What you will do » Output the data below only from the line containing "Give the centre of each line below as [x, y]." up to and including the line containing "and in fact", exact and with the pictures left out.

Task material »
==*==
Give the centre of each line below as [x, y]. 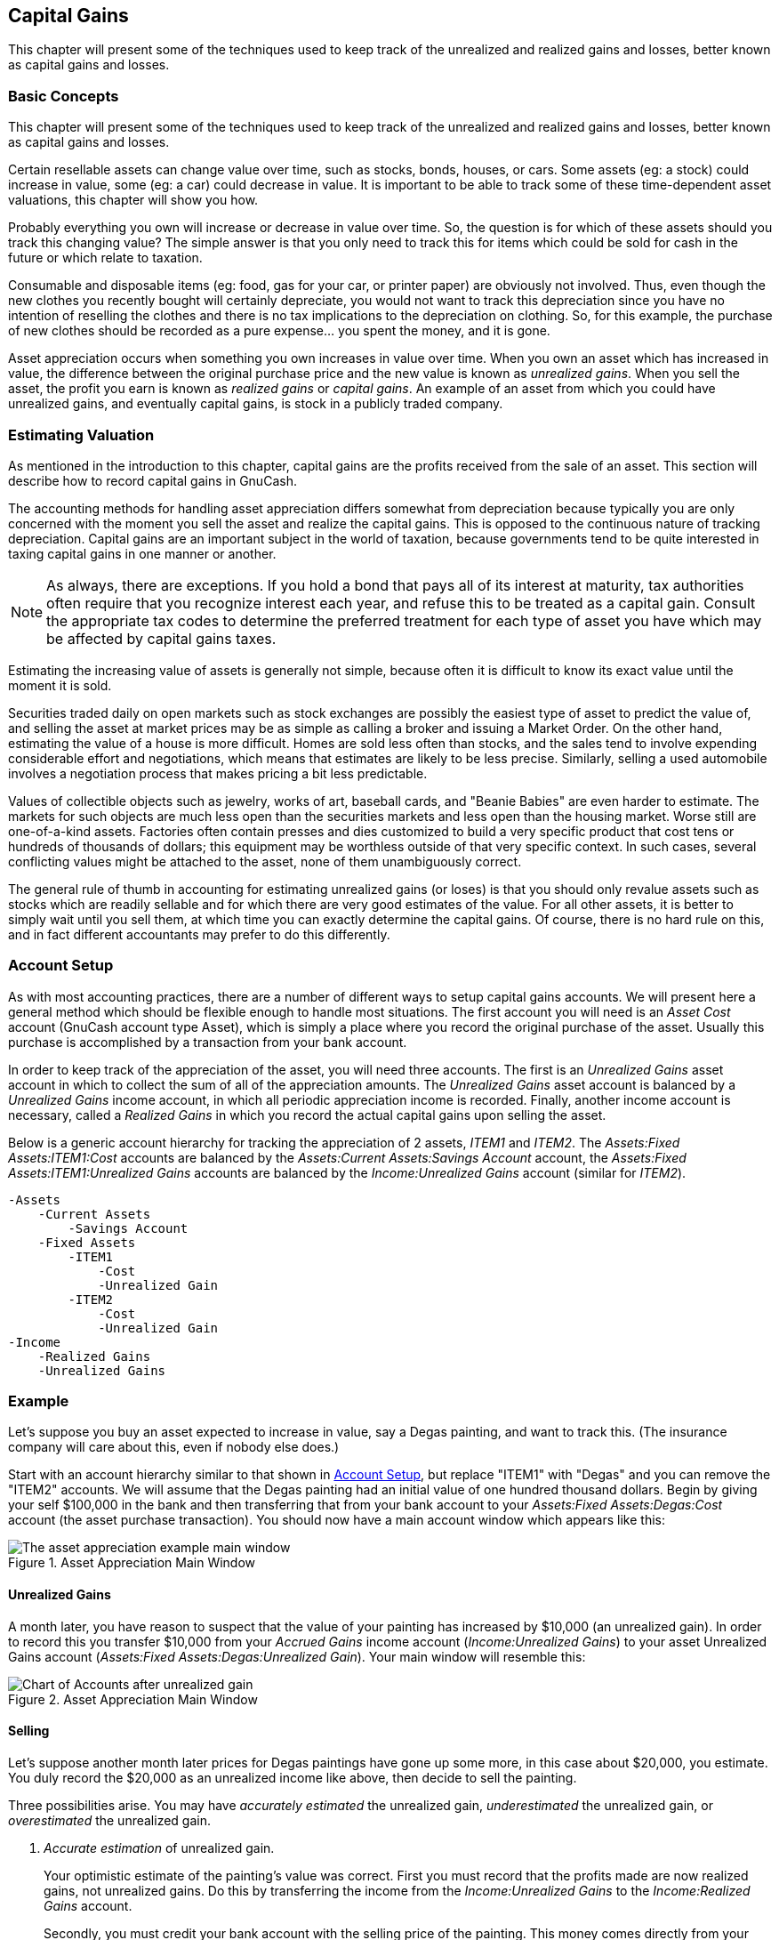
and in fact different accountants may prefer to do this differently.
==*==
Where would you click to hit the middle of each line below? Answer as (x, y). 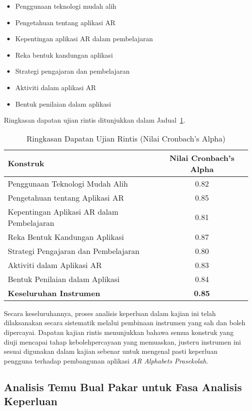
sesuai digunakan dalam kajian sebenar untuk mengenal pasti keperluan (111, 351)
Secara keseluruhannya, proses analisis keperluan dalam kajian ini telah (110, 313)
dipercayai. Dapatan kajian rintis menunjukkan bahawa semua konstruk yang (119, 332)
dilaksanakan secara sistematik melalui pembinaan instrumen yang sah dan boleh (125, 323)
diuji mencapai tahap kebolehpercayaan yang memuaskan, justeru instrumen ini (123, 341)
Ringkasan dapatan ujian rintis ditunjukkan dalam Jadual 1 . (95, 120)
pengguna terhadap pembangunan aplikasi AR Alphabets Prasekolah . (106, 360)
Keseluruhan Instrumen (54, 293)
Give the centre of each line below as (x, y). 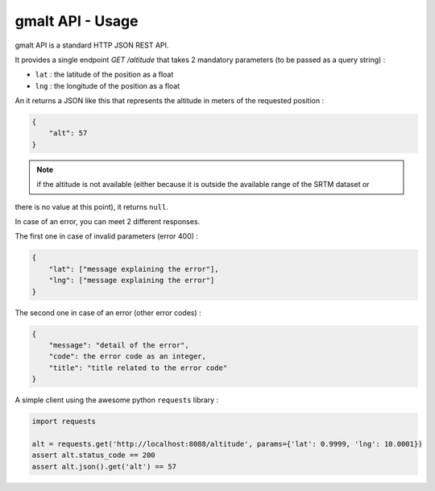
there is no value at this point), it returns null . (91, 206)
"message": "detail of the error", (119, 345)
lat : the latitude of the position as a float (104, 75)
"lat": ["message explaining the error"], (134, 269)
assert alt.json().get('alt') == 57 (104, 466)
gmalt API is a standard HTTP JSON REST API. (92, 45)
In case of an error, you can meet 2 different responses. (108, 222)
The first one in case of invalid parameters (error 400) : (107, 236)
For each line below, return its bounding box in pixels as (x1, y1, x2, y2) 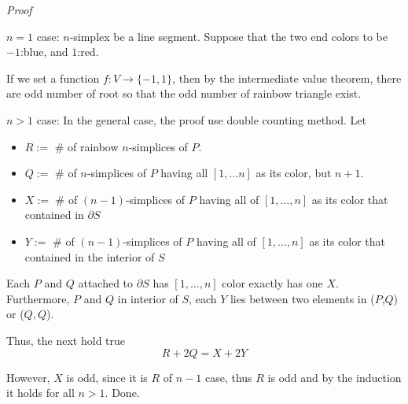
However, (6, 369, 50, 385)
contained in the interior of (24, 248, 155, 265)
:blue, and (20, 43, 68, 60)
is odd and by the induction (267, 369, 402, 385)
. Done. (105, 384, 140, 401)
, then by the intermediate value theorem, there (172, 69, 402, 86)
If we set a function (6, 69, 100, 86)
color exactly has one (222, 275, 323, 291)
==*==
Task answer »
Give the centre of each line below as [x, y]. 
and in fact different accountants may prefer to do this differently.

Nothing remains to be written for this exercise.